La Asociación Nacional de Detallistas de Gasolinas (Anadegas) aclaró que todavía no ha ordenado retirar los terminales de pago electrónico (verifone) en las estaciones de combustibles del país, pese a que algunos expendios dejaron de aceptarlos tras interpretar de forma anticipada el anuncio realizado por el gremio.
Juan Matos, representante de Anadegas, explicó que aún no existe una instrucción oficial para suspender los pagos con tarjetas de crédito y débito. Indicó que varios propietarios actuaron por iniciativa propia, por lo que la organización les comunicó que deben mantener el servicio hasta que se tome una decisión definitiva.
El presidente de Anadegas, Juan Elías Pérez, informó que el gremio sostendrá un encuentro con representantes del Ministerio de Industria, Comercio y Mipymes (MICM), una comisión designada por el presidente Luis Abinader, Pro Consumidor y otros actores del sector para buscar una solución al costo de las comisiones cobradas por las entidades financieras.
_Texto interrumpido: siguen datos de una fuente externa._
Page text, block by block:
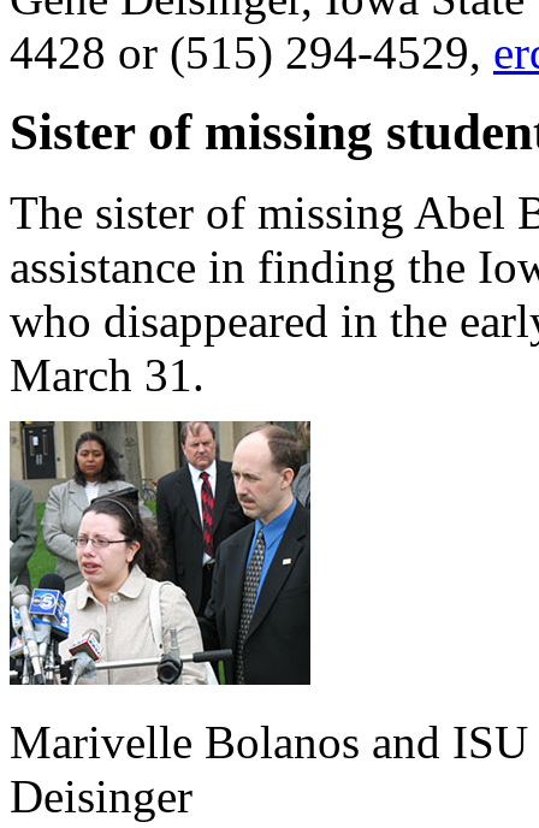
4428 or (515) 294-4529,
Sister of missing
The sister of missing Abel
assistance in finding the
who disappeared in the
March 31.
Marivelle Bolanos and
Deisinger
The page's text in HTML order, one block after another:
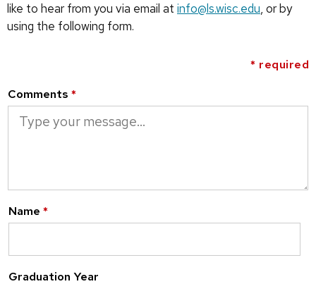
like to hear from you via email at info@ls.wisc.edu, or by
using the following form.
* required
Comments *
Name *
Graduation Year
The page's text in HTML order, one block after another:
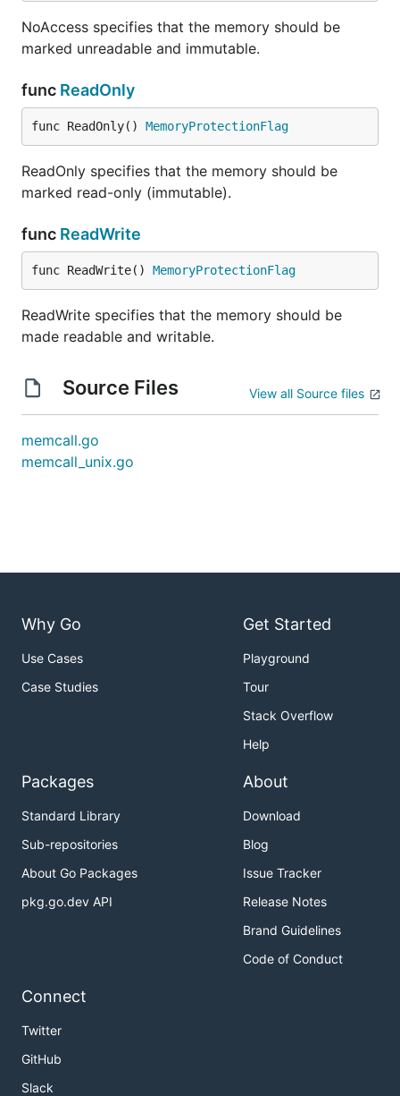
NoAccess specifies that the memory should be
marked unreadable and immutable.
func ReadOnly
func ReadOnly() MemoryProtectionFlag
ReadOnly specifies that the memory should be
marked read-only (immutable).
func ReadWrite
func ReadWrite() MemoryProtectionFlag
ReadWrite specifies that the memory should be
made readable and writable.
Source Files View all Source files
memcall.go
memcall_unix.go
Why Go
Use Cases
Case Studies
Get Started
Playground
Tour
Stack Overflow
Help
Packages
Standard Library
Sub-repositories
About Go Packages
pkg.go.dev API
About
Download
Blog
Issue Tracker
Release Notes
Brand Guidelines
Code of Conduct
Connect
Twitter
GitHub
Slack
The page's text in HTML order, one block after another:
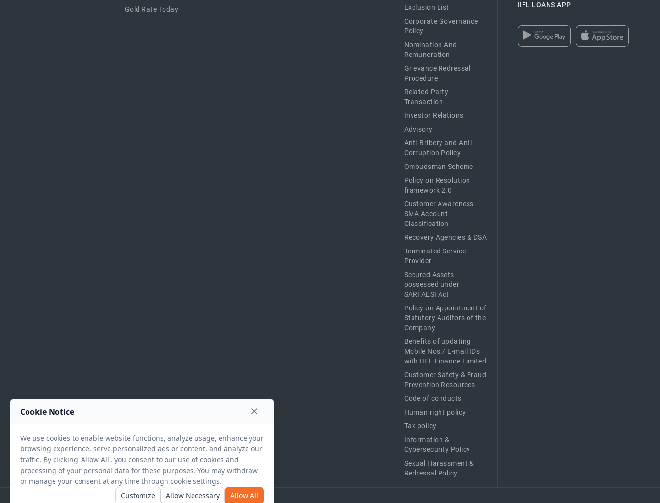
Gold Rate Today
Exclusion List
Corporate Governance
Policy
Nomination And
Remuneration
Grievance Redressal
Procedure
Related Party
Transaction
Investor Relations
Advisory
Anti-Bribery and Anti-
Corruption Policy
Ombudsman Scheme
Policy on Resolution
framework 2.0
Customer Awareness -
SMA Account
Classification
Recovery Agencies & DSA
Terminated Service
Provider
Secured Assets
possessed under
SARFAESI Act
Policy on Appointment of
Statutory Auditors of the
Company
Benefits of updating
Mobile Nos./ E-mail IDs
with IIFL Finance Limited
Customer Safety & Fraud
Prevention Resources
Code of conducts
Human right policy
Tax policy
Information &
Cybersecurity Policy
Sexual Harassment &
Redressal Policy
IIFL LOANS APP
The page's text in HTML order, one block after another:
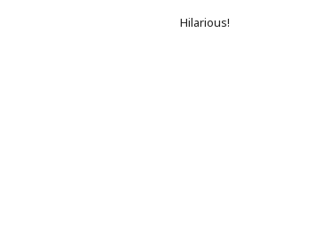
Hilarious!
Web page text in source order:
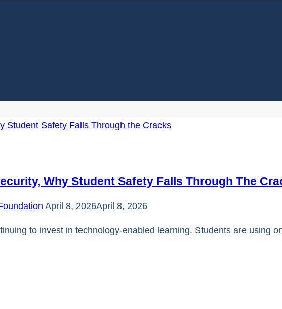
Why Student Safety Falls Through The
April 8, 2026April 8, 2026
to invest in technology-enabled learning. Students are using
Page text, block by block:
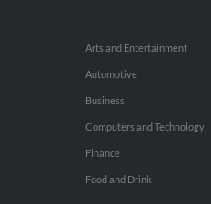
Arts and Entertainment
Automotive
Business
Computers and Technology
Finance
Food and Drink
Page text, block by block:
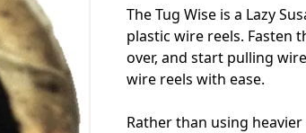
The Tug Wise is a Lazy
plastic wire reels. Fasten
over, and start pulling
wire reels with ease.
Rather than using
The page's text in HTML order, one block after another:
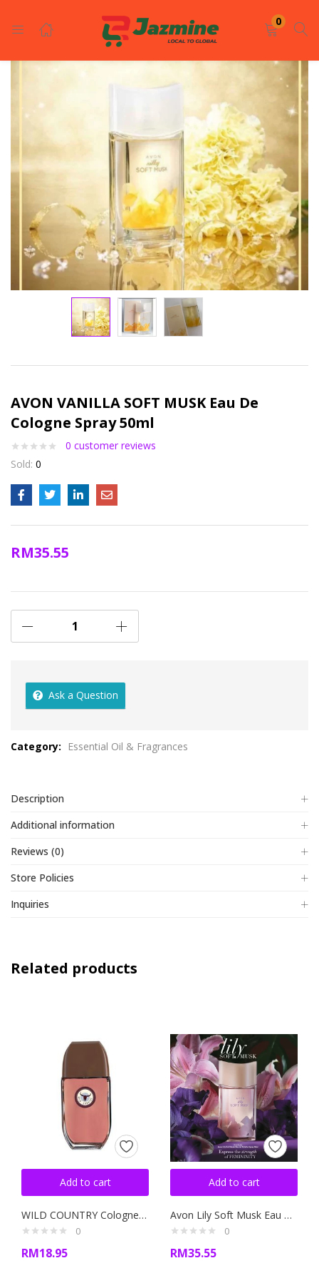
0
LOGIN REGISTER
Enter your username and password to login.
Remember me
Login
Lost password?
AVON VANILLA SOFT MUSK Eau De
Cologne Spray 50ml
0 customer reviews
Sold: 0
RM35.55
Ask a Question
Category: Essential Oil & Fragrances
Description
Additional information
Reviews (0)
Store Policies
Inquiries
Related products
Add to cart
WILD COUNTRY Cologne Spray 100ml
0
RM18.95
Add to cart
Avon Lily Soft Musk Eau De Toilette Spray 50ML
0
RM35.55

Según el dirigente, las estaciones de combustibles consideran insostenible asumir las comisiones por los pagos electrónicos. Aseguró que la banca retiene alrededor del 27 % de la utilidad bruta del margen que reciben por cada galón vendido y, además, cobra aproximadamente siete pesos por cada transacción realizada con tarjetas, lo que, según afirma, reduce significativamente su rentabilidad.
Anadegas reiteró que no busca perjudicar a los consumidores y que, por el momento, las estaciones continúan aceptando pagos tanto en efectivo como con tarjetas. El gremio indicó que esperará el resultado del diálogo con las autoridades antes de anunciar una eventual fecha para retirar los terminales electrónicos, en caso de no alcanzarse un acuerdo.